● Work required:
Please copy out the records that follow exactly as they stand.

● Task material:

══════════════════════════════

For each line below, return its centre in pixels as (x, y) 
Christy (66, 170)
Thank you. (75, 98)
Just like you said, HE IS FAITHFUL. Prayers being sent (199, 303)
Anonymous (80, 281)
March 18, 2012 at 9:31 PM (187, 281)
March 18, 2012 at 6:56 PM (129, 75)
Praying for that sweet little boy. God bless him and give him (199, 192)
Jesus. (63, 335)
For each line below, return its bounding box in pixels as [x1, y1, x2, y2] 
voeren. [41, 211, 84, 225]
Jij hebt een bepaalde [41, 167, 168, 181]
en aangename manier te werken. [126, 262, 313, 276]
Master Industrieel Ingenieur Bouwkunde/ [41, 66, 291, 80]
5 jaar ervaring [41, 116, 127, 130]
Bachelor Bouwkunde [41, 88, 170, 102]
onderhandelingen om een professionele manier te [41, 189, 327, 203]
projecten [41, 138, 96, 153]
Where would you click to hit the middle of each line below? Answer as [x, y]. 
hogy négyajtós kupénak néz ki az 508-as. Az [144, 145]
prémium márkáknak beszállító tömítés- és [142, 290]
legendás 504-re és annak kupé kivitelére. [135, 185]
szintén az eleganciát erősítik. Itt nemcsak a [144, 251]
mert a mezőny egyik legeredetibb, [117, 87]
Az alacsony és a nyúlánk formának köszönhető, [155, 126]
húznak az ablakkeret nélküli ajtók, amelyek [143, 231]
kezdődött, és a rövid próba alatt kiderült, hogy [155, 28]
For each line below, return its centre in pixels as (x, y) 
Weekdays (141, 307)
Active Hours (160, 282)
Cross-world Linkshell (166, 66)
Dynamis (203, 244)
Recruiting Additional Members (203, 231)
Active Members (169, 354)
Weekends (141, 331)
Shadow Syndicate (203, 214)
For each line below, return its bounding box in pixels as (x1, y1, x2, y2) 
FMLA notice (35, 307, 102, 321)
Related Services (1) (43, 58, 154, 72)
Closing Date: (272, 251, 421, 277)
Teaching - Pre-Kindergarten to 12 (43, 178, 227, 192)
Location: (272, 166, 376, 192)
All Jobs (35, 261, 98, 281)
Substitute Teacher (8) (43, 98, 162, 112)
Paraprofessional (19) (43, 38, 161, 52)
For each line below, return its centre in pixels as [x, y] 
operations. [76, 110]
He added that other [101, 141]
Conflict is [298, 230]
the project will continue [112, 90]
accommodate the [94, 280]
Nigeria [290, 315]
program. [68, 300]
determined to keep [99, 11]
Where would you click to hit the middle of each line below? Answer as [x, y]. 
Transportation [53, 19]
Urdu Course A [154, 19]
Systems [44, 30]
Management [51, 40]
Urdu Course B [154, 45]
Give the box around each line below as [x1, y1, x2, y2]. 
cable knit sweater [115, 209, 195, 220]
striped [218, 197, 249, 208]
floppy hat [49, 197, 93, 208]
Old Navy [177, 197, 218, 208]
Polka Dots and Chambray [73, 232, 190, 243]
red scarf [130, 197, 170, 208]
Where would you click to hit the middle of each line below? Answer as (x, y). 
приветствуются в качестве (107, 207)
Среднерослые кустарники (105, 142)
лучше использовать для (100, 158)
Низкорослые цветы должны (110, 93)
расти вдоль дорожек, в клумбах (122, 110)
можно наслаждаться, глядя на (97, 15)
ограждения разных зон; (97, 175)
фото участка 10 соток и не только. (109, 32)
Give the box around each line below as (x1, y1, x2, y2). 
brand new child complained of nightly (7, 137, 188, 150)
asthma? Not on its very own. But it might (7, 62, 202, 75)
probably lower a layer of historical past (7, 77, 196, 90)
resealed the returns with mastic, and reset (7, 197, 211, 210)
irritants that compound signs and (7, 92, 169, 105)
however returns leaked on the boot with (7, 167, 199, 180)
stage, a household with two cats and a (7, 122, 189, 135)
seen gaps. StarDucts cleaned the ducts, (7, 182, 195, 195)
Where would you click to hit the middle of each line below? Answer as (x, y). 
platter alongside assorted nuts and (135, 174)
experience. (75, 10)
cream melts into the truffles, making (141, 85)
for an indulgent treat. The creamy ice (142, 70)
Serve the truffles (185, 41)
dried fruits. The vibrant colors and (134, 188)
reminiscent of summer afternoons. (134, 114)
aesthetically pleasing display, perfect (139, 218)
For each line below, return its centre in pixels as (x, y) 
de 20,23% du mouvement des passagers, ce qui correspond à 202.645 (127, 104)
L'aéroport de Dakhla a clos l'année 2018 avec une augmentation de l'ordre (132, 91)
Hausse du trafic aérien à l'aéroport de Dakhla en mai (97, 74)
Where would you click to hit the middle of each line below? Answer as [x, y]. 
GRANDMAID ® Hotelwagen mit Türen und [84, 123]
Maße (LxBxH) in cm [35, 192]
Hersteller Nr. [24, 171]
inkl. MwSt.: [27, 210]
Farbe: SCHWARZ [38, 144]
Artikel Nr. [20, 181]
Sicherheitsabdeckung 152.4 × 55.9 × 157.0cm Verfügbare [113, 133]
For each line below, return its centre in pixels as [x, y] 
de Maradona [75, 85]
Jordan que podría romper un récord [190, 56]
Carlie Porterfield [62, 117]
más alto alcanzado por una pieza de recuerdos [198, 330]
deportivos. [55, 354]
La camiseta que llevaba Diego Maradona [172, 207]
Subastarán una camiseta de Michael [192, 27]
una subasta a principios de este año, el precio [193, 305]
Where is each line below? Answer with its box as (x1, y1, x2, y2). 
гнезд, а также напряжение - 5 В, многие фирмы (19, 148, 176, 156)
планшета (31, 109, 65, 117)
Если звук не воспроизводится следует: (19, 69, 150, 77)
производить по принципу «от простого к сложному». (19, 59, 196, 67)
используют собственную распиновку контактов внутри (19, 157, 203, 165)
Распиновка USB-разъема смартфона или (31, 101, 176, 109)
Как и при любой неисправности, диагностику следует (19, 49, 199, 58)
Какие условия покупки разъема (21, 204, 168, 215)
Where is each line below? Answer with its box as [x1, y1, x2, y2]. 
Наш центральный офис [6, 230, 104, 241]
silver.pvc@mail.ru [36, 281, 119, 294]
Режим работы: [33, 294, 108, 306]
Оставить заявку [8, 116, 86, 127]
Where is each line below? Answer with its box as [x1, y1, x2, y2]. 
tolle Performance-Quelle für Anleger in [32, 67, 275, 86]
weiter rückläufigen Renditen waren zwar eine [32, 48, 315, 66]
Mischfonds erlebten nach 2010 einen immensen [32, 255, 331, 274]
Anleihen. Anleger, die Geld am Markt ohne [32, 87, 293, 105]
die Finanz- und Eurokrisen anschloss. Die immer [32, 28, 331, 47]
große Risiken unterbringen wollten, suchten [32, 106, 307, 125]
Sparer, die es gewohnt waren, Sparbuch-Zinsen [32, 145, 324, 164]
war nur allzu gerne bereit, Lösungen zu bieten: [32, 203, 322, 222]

══════════════════════════════

● Expected answer:
For each line below, return its centre in pixels as (x, y) 
Christy (66, 170)
Thank you. (75, 98)
Just like you said, HE IS FAITHFUL. Prayers being sent (199, 303)
Anonymous (80, 281)
March 18, 2012 at 9:31 PM (187, 281)
March 18, 2012 at 6:56 PM (129, 75)
Praying for that sweet little boy. God bless him and give him (199, 192)
Jesus. (63, 335)
For each line below, return its bounding box in pixels as [x1, y1, x2, y2] 
voeren. [41, 211, 84, 225]
Jij hebt een bepaalde [41, 167, 168, 181]
en aangename manier te werken. [126, 262, 313, 276]
Master Industrieel Ingenieur Bouwkunde/ [41, 66, 291, 80]
5 jaar ervaring [41, 116, 127, 130]
Bachelor Bouwkunde [41, 88, 170, 102]
onderhandelingen om een professionele manier te [41, 189, 327, 203]
projecten [41, 138, 96, 153]
Where would you click to hit the middle of each line below? Answer as [x, y]. 
hogy négyajtós kupénak néz ki az 508-as. Az [144, 145]
prémium márkáknak beszállító tömítés- és [142, 290]
legendás 504-re és annak kupé kivitelére. [135, 185]
szintén az eleganciát erősítik. Itt nemcsak a [144, 251]
mert a mezőny egyik legeredetibb, [117, 87]
Az alacsony és a nyúlánk formának köszönhető, [155, 126]
húznak az ablakkeret nélküli ajtók, amelyek [143, 231]
kezdődött, és a rövid próba alatt kiderült, hogy [155, 28]
For each line below, return its centre in pixels as (x, y) 
Weekdays (141, 307)
Active Hours (160, 282)
Cross-world Linkshell (166, 66)
Dynamis (203, 244)
Recruiting Additional Members (203, 231)
Active Members (169, 354)
Weekends (141, 331)
Shadow Syndicate (203, 214)
For each line below, return its bounding box in pixels as (x1, y1, x2, y2) 
FMLA notice (35, 307, 102, 321)
Related Services (1) (43, 58, 154, 72)
Closing Date: (272, 251, 421, 277)
Teaching - Pre-Kindergarten to 12 (43, 178, 227, 192)
Location: (272, 166, 376, 192)
All Jobs (35, 261, 98, 281)
Substitute Teacher (8) (43, 98, 162, 112)
Paraprofessional (19) (43, 38, 161, 52)
For each line below, return its centre in pixels as [x, y] 
operations. [76, 110]
He added that other [101, 141]
Conflict is [298, 230]
the project will continue [112, 90]
accommodate the [94, 280]
Nigeria [290, 315]
program. [68, 300]
determined to keep [99, 11]
Where would you click to hit the middle of each line below? Answer as [x, y]. 
Transportation [53, 19]
Urdu Course A [154, 19]
Systems [44, 30]
Management [51, 40]
Urdu Course B [154, 45]
Give the box around each line below as [x1, y1, x2, y2]. 
cable knit sweater [115, 209, 195, 220]
striped [218, 197, 249, 208]
floppy hat [49, 197, 93, 208]
Old Navy [177, 197, 218, 208]
Polka Dots and Chambray [73, 232, 190, 243]
red scarf [130, 197, 170, 208]
Where would you click to hit the middle of each line below? Answer as (x, y). 
приветствуются в качестве (107, 207)
Среднерослые кустарники (105, 142)
лучше использовать для (100, 158)
Низкорослые цветы должны (110, 93)
расти вдоль дорожек, в клумбах (122, 110)
можно наслаждаться, глядя на (97, 15)
ограждения разных зон; (97, 175)
фото участка 10 соток и не только. (109, 32)
Give the box around each line below as (x1, y1, x2, y2). 
brand new child complained of nightly (7, 137, 188, 150)
asthma? Not on its very own. But it might (7, 62, 202, 75)
probably lower a layer of historical past (7, 77, 196, 90)
resealed the returns with mastic, and reset (7, 197, 211, 210)
irritants that compound signs and (7, 92, 169, 105)
however returns leaked on the boot with (7, 167, 199, 180)
stage, a household with two cats and a (7, 122, 189, 135)
seen gaps. StarDucts cleaned the ducts, (7, 182, 195, 195)
Where would you click to hit the middle of each line below? Answer as (x, y). 
platter alongside assorted nuts and (135, 174)
experience. (75, 10)
cream melts into the truffles, making (141, 85)
for an indulgent treat. The creamy ice (142, 70)
Serve the truffles (185, 41)
dried fruits. The vibrant colors and (134, 188)
reminiscent of summer afternoons. (134, 114)
aesthetically pleasing display, perfect (139, 218)
For each line below, return its centre in pixels as (x, y) 
de 20,23% du mouvement des passagers, ce qui correspond à 202.645 (127, 104)
L'aéroport de Dakhla a clos l'année 2018 avec une augmentation de l'ordre (132, 91)
Hausse du trafic aérien à l'aéroport de Dakhla en mai (97, 74)
Where would you click to hit the middle of each line below? Answer as [x, y]. 
GRANDMAID ® Hotelwagen mit Türen und [84, 123]
Maße (LxBxH) in cm [35, 192]
Hersteller Nr. [24, 171]
inkl. MwSt.: [27, 210]
Farbe: SCHWARZ [38, 144]
Artikel Nr. [20, 181]
Sicherheitsabdeckung 152.4 × 55.9 × 157.0cm Verfügbare [113, 133]
For each line below, return its centre in pixels as [x, y] 
de Maradona [75, 85]
Jordan que podría romper un récord [190, 56]
Carlie Porterfield [62, 117]
más alto alcanzado por una pieza de recuerdos [198, 330]
deportivos. [55, 354]
La camiseta que llevaba Diego Maradona [172, 207]
Subastarán una camiseta de Michael [192, 27]
una subasta a principios de este año, el precio [193, 305]
Where is each line below? Answer with its box as (x1, y1, x2, y2). 
гнезд, а также напряжение - 5 В, многие фирмы (19, 148, 176, 156)
планшета (31, 109, 65, 117)
Если звук не воспроизводится следует: (19, 69, 150, 77)
производить по принципу «от простого к сложному». (19, 59, 196, 67)
используют собственную распиновку контактов внутри (19, 157, 203, 165)
Распиновка USB-разъема смартфона или (31, 101, 176, 109)
Как и при любой неисправности, диагностику следует (19, 49, 199, 58)
Какие условия покупки разъема (21, 204, 168, 215)
Where is each line below? Answer with its box as [x1, y1, x2, y2]. 
Наш центральный офис [6, 230, 104, 241]
silver.pvc@mail.ru [36, 281, 119, 294]
Режим работы: [33, 294, 108, 306]
Оставить заявку [8, 116, 86, 127]
Where is each line below? Answer with its box as [x1, y1, x2, y2]. 
tolle Performance-Quelle für Anleger in [32, 67, 275, 86]
weiter rückläufigen Renditen waren zwar eine [32, 48, 315, 66]
Mischfonds erlebten nach 2010 einen immensen [32, 255, 331, 274]
Anleihen. Anleger, die Geld am Markt ohne [32, 87, 293, 105]
die Finanz- und Eurokrisen anschloss. Die immer [32, 28, 331, 47]
große Risiken unterbringen wollten, suchten [32, 106, 307, 125]
Sparer, die es gewohnt waren, Sparbuch-Zinsen [32, 145, 324, 164]
war nur allzu gerne bereit, Lösungen zu bieten: [32, 203, 322, 222]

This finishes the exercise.